You could write that as:

select questions.id
from questions as q
where exists (select 1 from users as u where u.id = q.user_id)
and questions.id = 1;

That's basically what you are doing, checking that a user with a given id from the questions table exists in the users
table.Writing it as WHERE EXISTS is a matter of "phrasing the question" more accurately, which gives the query planner
ahint that for your answer a single hit is sufficient - no need to check whether there are other matches after the
firstone. 

That said, wouldn't a foreign key constraint help you even better? If questions.user_id is required to refer to an
existingusers.id (by an FK constraint), than the check in the query becomes moot. 

Alban Hertroys

--
Screwing up is an excellent way to attach something to the ceiling.

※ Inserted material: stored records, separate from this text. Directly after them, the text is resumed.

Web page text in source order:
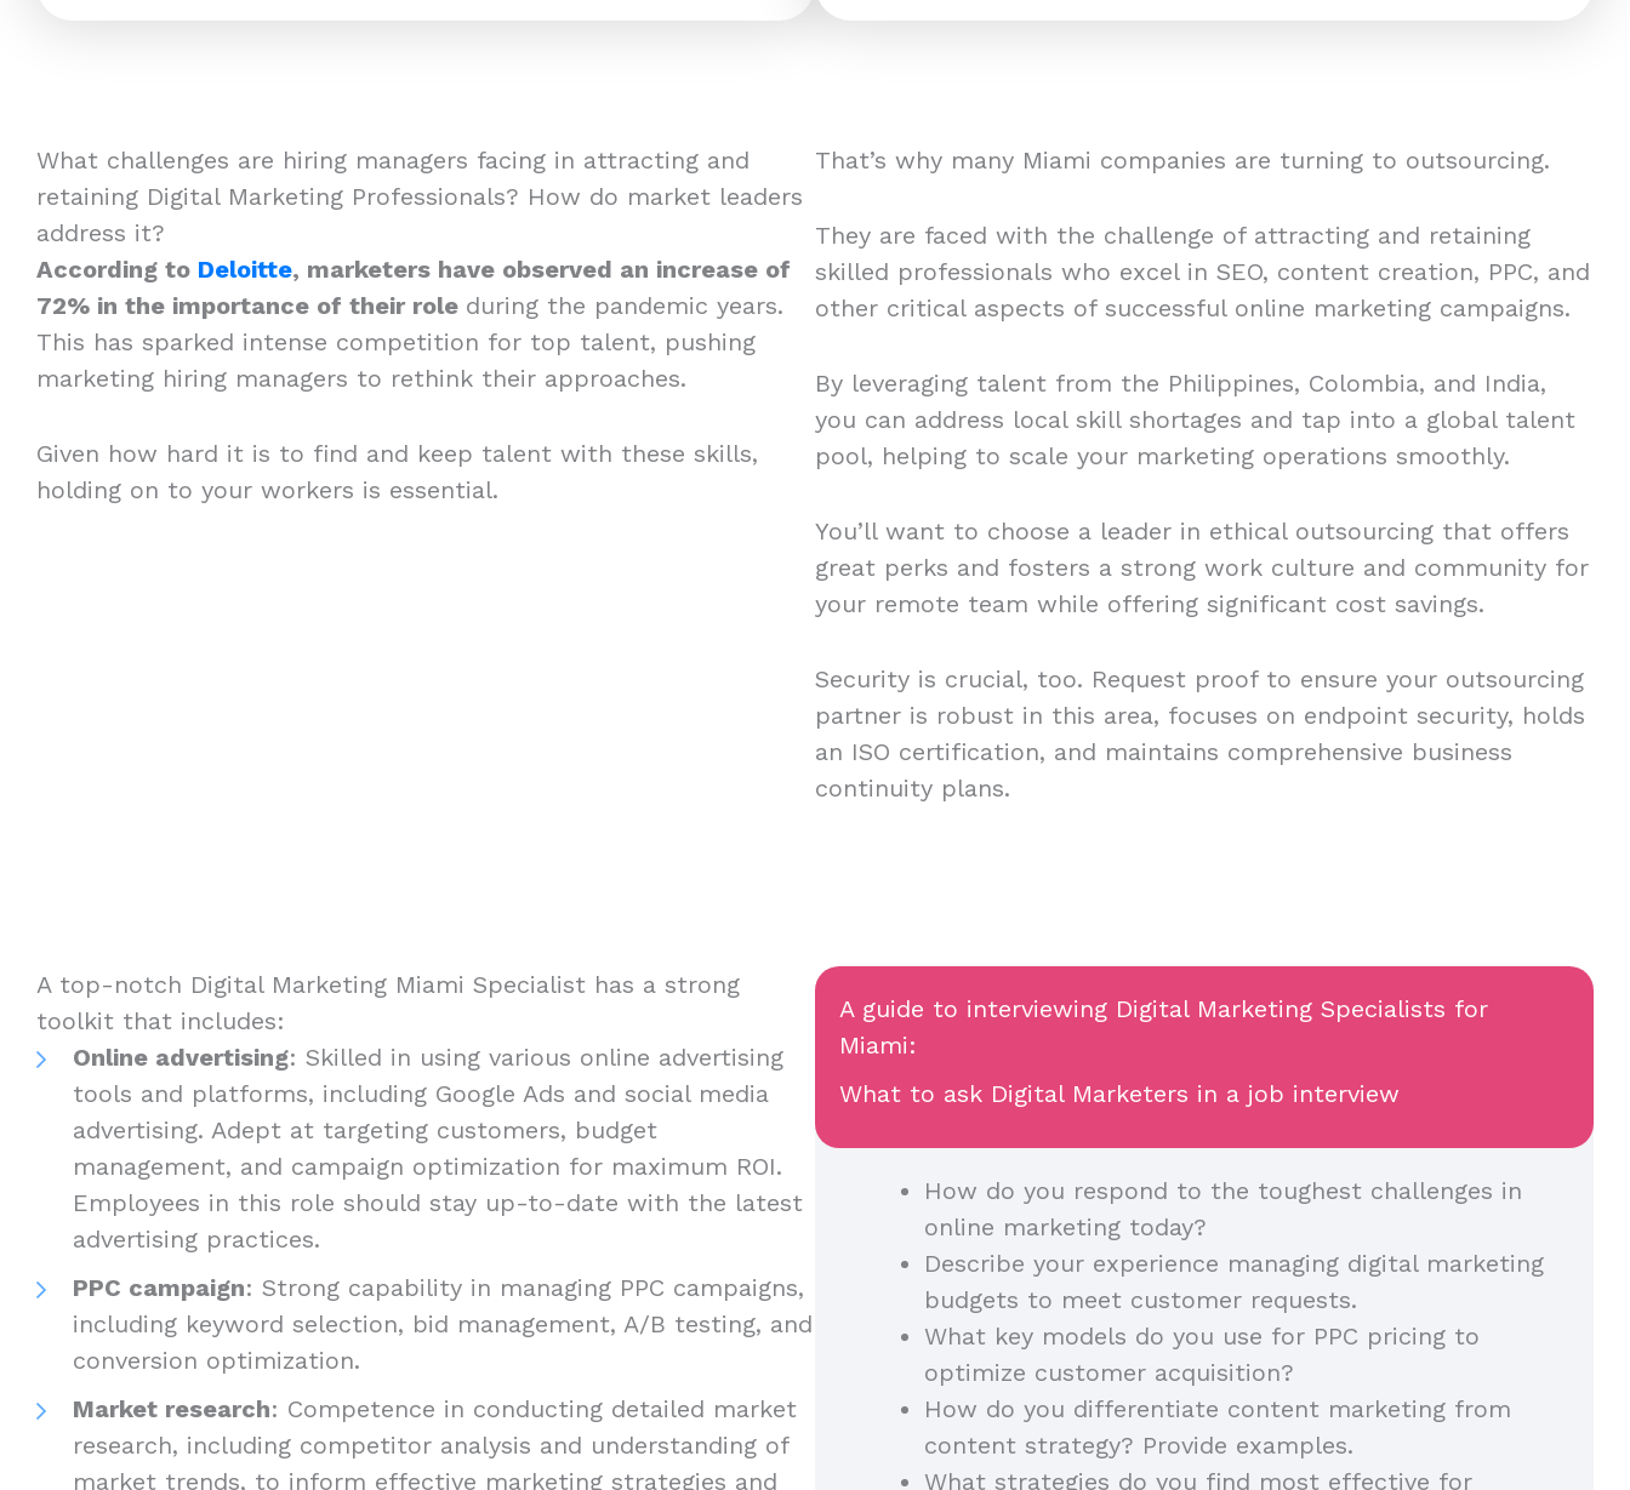
What challenges are hiring managers facing in attracting and
retaining Digital Marketing Professionals? How do market leaders
address it?
According to Deloitte, marketers have observed an increase of
72% in the importance of their role during the pandemic years.
This has sparked intense competition for top talent, pushing
marketing hiring managers to rethink their approaches.
Given how hard it is to find and keep talent with these skills,
holding on to your workers is essential.
That’s why many Miami companies are turning to outsourcing.
They are faced with the challenge of attracting and retaining
skilled professionals who excel in SEO, content creation, PPC, and
other critical aspects of successful online marketing campaigns.
By leveraging talent from the Philippines, Colombia, and India,
you can address local skill shortages and tap into a global talent
pool, helping to scale your marketing operations smoothly.
You’ll want to choose a leader in ethical outsourcing that offers
great perks and fosters a strong work culture and community for
your remote team while offering significant cost savings.
Security is crucial, too. Request proof to ensure your outsourcing
partner is robust in this area, focuses on endpoint security, holds
an ISO certification, and maintains comprehensive business
continuity plans.
A top-notch Digital Marketing Miami Specialist has a strong
toolkit that includes:
Online advertising: Skilled in using various online advertising
tools and platforms, including Google Ads and social media
advertising. Adept at targeting customers, budget
management, and campaign optimization for maximum ROI.
Employees in this role should stay up-to-date with the latest
advertising practices.
PPC campaign: Strong capability in managing PPC campaigns,
including keyword selection, bid management, A/B testing, and
conversion optimization.
Market research: Competence in conducting detailed market
research, including competitor analysis and understanding of
market trends, to inform effective marketing strategies and
A guide to interviewing Digital Marketing Specialists for
Miami:
What to ask Digital Marketers in a job interview
How do you respond to the toughest challenges in
online marketing today?
Describe your experience managing digital marketing
budgets to meet customer requests.
What key models do you use for PPC pricing to
optimize customer acquisition?
How do you differentiate content marketing from
content strategy? Provide examples.
What strategies do you find most effective for
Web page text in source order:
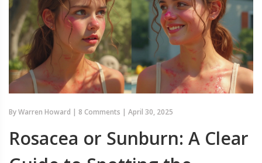
ByWarren Howard | 8 Comments | April 30, 2025
Rosacea or Sunburn: A Clear
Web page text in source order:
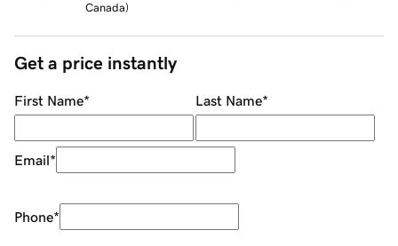
Canada)
Get a price instantly
First Name* Last Name*
Email*
Phone*
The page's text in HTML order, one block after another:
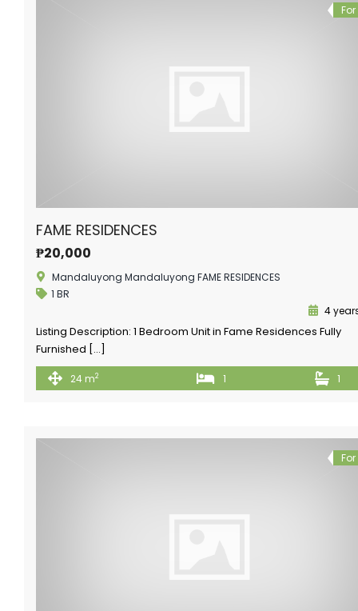
FAME RESIDENCES
₱20,000
Mandaluyong Mandaluyong FAME RESIDENCES
1 BR
4
Listing Description: 1 Bedroom Unit in Fame Residences Fully
Furnished […]
24 m2 1 1

Re: Controlling complexity in queries

From

Jay Levitt

Date:

15 December 2011, 03:11:55

Alban Hertroys wrote:
>> select questions.id from questions
>> join (
>>  select u.id from users as u
>>  group by u.id
>> ) as s
>> on s.id = questions.user_id
>> where questions.id = 1;

> You could write that as:
>
> select questions.id
> from questions as q
> where exists (select 1 from users as u where u.id = q.user_id)
> and questions.id = 1;
>
> That's basically what you are doing, checking that a user with a given id
 > from the questions table exists in the users table.
 >
 > That said, wouldn't a foreign key constraint help you even better? If
 > questions.user_id is required to refer to an existing users.id (by an FK
 > constraint), than the check in the query becomes moot.

Ahh, I see.. yes, this query is just the smallest possible query that
exhibits the same not-using-the-index behavior as the real query, which
needs columns from both questions and users, and thus needs the join.  (And
it has aggregates, and needs the GROUP BY too.) There already is a
constraint, questions.user_id always refers to a real users.id, etc.

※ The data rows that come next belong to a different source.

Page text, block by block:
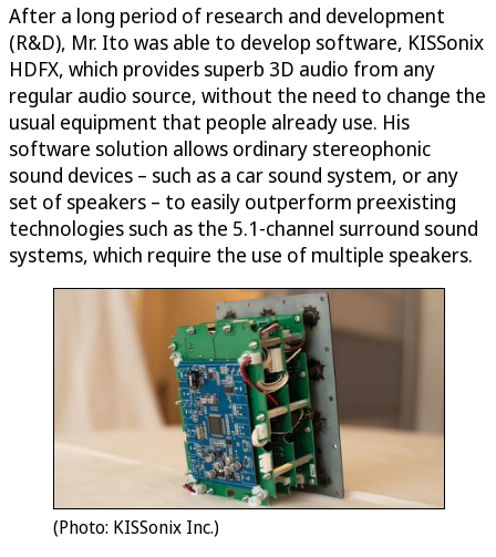
After a long period of research and development
(R&D), Mr. Ito was able to develop software, KISSonix
HDFX, which provides superb 3D audio from any
regular audio source, without the need to change the
usual equipment that people already use. His
software solution allows ordinary stereophonic
sound devices – such as a car sound system, or any
set of speakers – to easily outperform preexisting
technologies such as the 5.1-channel surround sound
systems, which require the use of multiple speakers.
(Photo: KISSonix Inc.)
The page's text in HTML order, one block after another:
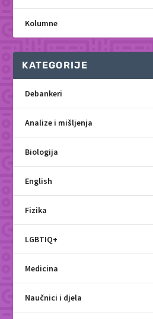
Kolumne
KATEGORIJE
Debankeri
Analize i mišljenja
Biologija
English
Fizika
LGBTIQ+
Medicina
Naučnici i djela
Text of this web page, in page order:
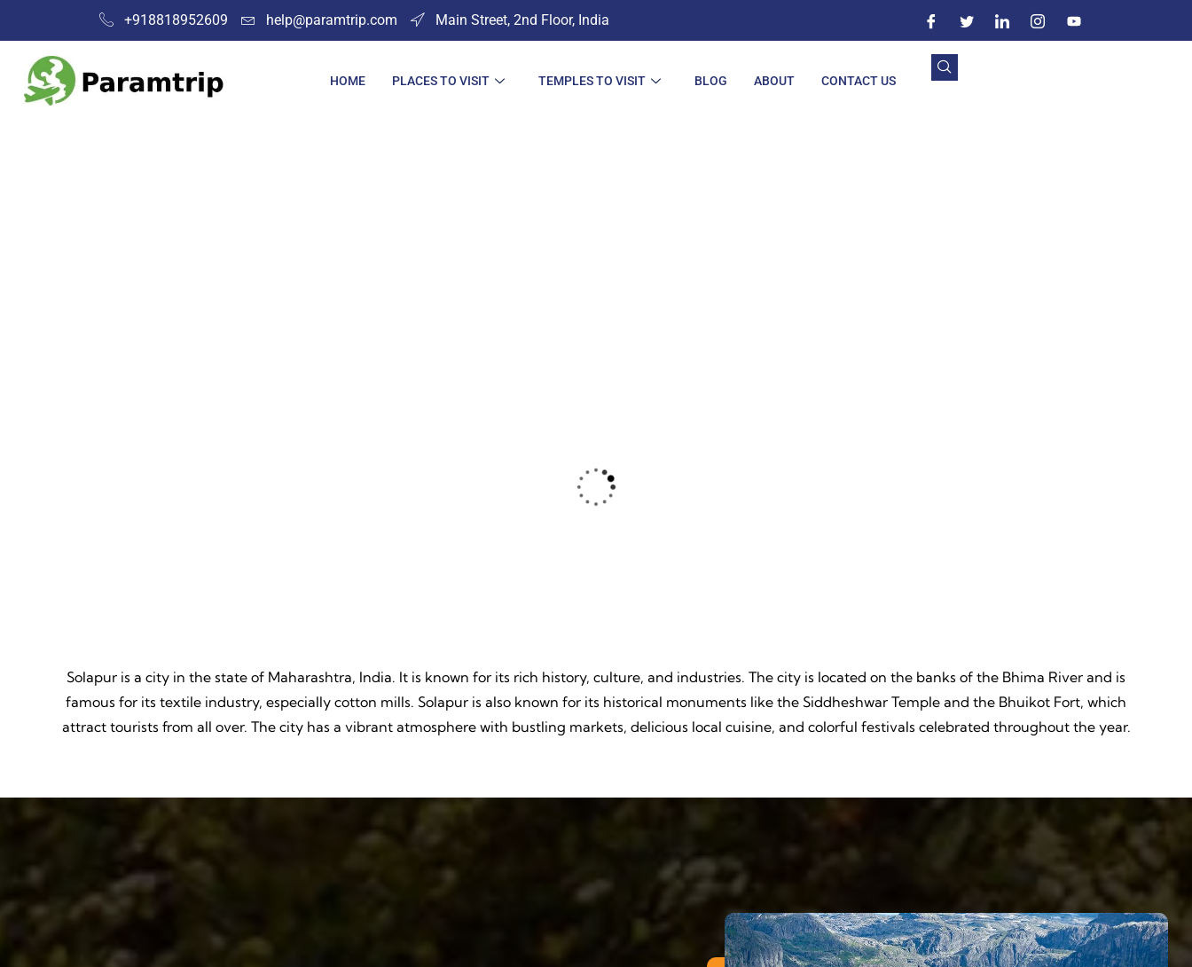
+918818952609 help@paramtrip.com Main Street, 2nd Floor, India
HOME PLACES TO VISIT TEMPLES TO VISIT BLOG ABOUT CONTACT US
Solapur is a city in the state of Maharashtra, India. It is known for its rich history, culture, and industries. The city is located on the banks of the Bhima River and is
famous for its textile industry, especially cotton mills. Solapur is also known for its historical monuments like the Siddheshwar Temple and the Bhuikot Fort, which
attract tourists from all over. The city has a vibrant atmosphere with bustling markets, delicious local cuisine, and colorful festivals celebrated throughout the year.
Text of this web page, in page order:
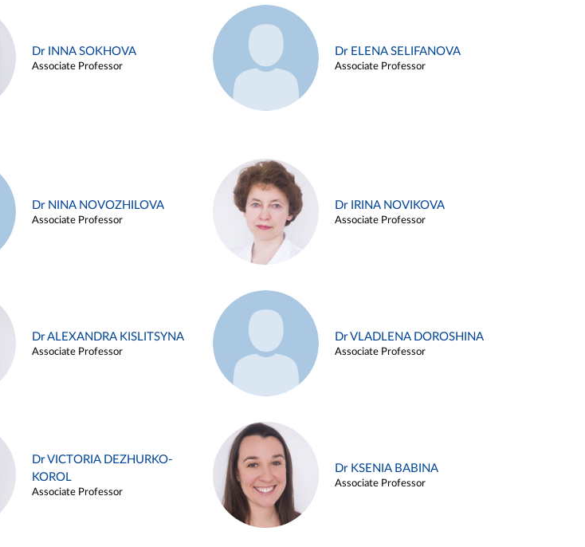
Dr INNA SOKHOVA
Associate Professor
Dr ELENA SELIFANOVA
Associate Professor
Dr NINA NOVOZHILOVA
Associate Professor
Dr IRINA NOVIKOVA
Associate Professor
Dr ALEXANDRA KISLITSYNA
Associate Professor
Dr VLADLENA DOROSHINA
Associate Professor
Dr VICTORIA DEZHURKO-
KOROL
Associate Professor
Dr KSENIA BABINA
Associate Professor
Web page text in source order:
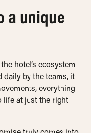
a unique
hotel’s ecosystem
daily by the teams, it
everything
life at just the right

This is actually a great case where relational thinking does NOT map well to
functional composability; as Tom Lane pointed out, the solution is just "add
the WHERE clause to the subquery too."  But the subquery is in a function
that doesn't *know* it's being restricted, and (to me) shouldn't have to
know; that's what the optimizer does for a living.

FWIW, and this may help the OP, my plan for tackling the "but I want
readability AND performance" issue is to

1. write a monolithic, optimized, incomprehensible version of the query
2. maintain the pretty functions alongside it
3. Write unit tests that confirm that the output of #1 and #2 is identical.

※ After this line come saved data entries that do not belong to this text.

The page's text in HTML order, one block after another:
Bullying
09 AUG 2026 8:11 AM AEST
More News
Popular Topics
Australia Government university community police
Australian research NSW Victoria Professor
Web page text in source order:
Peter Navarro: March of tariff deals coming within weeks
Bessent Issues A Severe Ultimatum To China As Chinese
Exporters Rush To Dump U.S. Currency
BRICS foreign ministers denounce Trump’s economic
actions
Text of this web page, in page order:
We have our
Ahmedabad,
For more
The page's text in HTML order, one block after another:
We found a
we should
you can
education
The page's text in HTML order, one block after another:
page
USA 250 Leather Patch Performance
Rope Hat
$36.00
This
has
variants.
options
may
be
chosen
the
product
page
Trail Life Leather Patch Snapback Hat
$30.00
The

Kinda like how gcc builds gcc and verifies that the output is the same as
gcc building gcc building gcc.

Jay

Re: Controlling complexity in queries

From

Harald Fuchs

Date:

15 December 2011, 08:37:30

Jay Levitt <jay.levitt@gmail.com> writes:

> * You want contextual queries.
>
> (I guess this is a special case of "you need non relational features".)
>
> In my case, I want all queries against content to be filtered by their
> relevance to the current user. That can't go into a view, because
> views don't have parameters; I need a computed column that may be
> different every time I run the query, and depends on a piece of
> information (the current user ID) that Postgres can't know.

How about the following:

  CREATE TABLE test1 (
    id serial NOT NULL,
    username text NOT NULL,
    value text NOT NULL,
    PRIMARY KEY (id)
  );

  COPY test1 (username, value) FROM stdin DELIMITER '|';
  user1|user1_1
  user1|user1_2
  user2|user2_1
  user2|user2_2
  user2|user2_3
  \.

  CREATE VIEW test1v AS
  SELECT id, username, value
  FROM test1
  WHERE username = current_user;

Here the result of "SELECT * FROM test1v" depends on who issued the query.

Re: Controlling complexity in queries

From

Bèrto ëd Sèra

Date:

15 December 2011, 08:53:18

Hi,

Here the result of "SELECT * FROM test1v" depends on who issued the query.

As a more general case, I sometimes load parameters into a utility table, and use them to dynamically restrict the view's output. Downside: it's a multistatement operation... however, when wrapping complex queries into functions gives the planner a bad time, this will solve the issue.

Bèrto

--
==============================
If Pac-Man had affected us as kids, we'd all be running around in a darkened room munching pills and listening to repetitive music.